Mother is deeply damaged and superficial as the day is long. She's convinced that reputations matter above all, how you're seen by others. She'll lie and hide whatever she has to, to keep that impression out there. There's not one whit of remorse or even simple admission that she's wrong on any level whatsoever. I've had to find acceptance with that, and in that way let her go. My job has been to evict that tenant [her] from my head as much as possible.

"She had not known the weight until she felt the freedom." ~Nathaniel Hawthorne, The Scarlet Letter
"Expectations are disappointments under construction." ~Capn Spanky, The Nook circa 2005ish

NarcKiddo

Even if there is not enough evidence for the police to take it forward it may be that you would feel validated if they believe you and make some enquiries. Equally you might find the whole thing to be overwhelming and intrusive, especially if they do proceed with an investigation, because then everything would be out of your control.

I am in the UK and police attitudes vary, I am sure. But I always get the feeling that once you report a crime the police become far more invested in getting a conviction than in the consequences for the victim. If I thought an abuser might be continuing to target others I would be far more likely to report and suffer any negative consequences to myself. Personally, I would be reluctant to report if I had already suffered the abuse and it was not ongoing. If you have not tried therapy I would suggest you at least consider that first.
Don't let the narcs get you down!

Invisiblewoman

#3
I believe in the case of child sexual abuse there is no statute of limitations, especially if images of you are in circulation.
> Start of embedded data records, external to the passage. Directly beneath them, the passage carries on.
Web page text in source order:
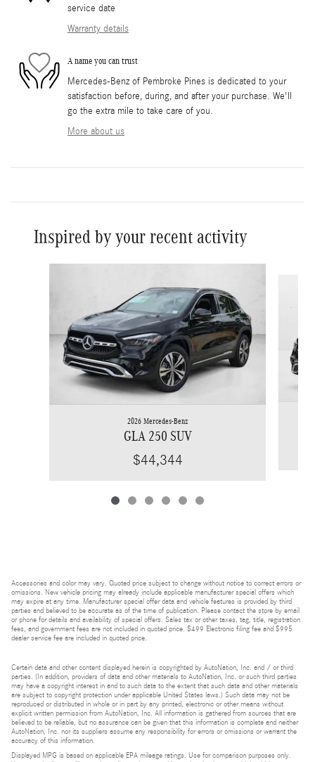
service date
Warranty details
A name you can trust
Mercedes-Benz of Pembroke Pines is dedicated to your
satisfaction before, during, and after your purchase. We'll
go the extra mile to take care of you.
More about us
Inspired by your recent activity
2026 Mercedes-Benz
GLA 250 SUV
$44,344
Accessories and color may vary. Quoted price subject to change without notice to correct errors or
omissions. New vehicle pricing may already include applicable manufacturer special offers which
may expire at any time. Manufacturer special offer data and vehicle features is provided by third
parties and believed to be accurate as of the time of publication. Please contact the store by email
or phone for details and availability of special offers. Sales tax or other taxes, tag, title, registration
fees, and government fees are not included in quoted price. $499 Electronic filing fee and $995
dealer service fee are included in quoted price.
Certain data and other content displayed herein is copyrighted by AutoNation, Inc. and / or third
parties. (In addition, providers of data and other materials to AutoNation, Inc. or such third parties
may have a copyright interest in and to such data to the extent that such data and other materials
are subject to copyright protection under applicable United States laws.) Such data may not be
reproduced or distributed in whole or in part by any printed, electronic or other means without
explicit written permission from AutoNation, Inc. All information is gathered from sources that are
believed to be reliable, but no assurance can be given that this information is complete and neither
AutoNation, Inc. nor its suppliers assume any responsibility for errors or omissions or warrant the
accuracy of this information.
Displayed MPG is based on applicable EPA mileage ratings. Use for comparison purposes only.

I don't know what country you are in but almost every country takes this kind of abuse very seriously. I am very sorry you are in this situation.

I remember trying to pursue assault charges as a child, and was ignored, and even blamed for the violence by a social worker. To the social worker's credit they probably were only fed my mother's side of the story. It's not a good situation to be in. I felt like my life was literally hanging by a thread for about a year.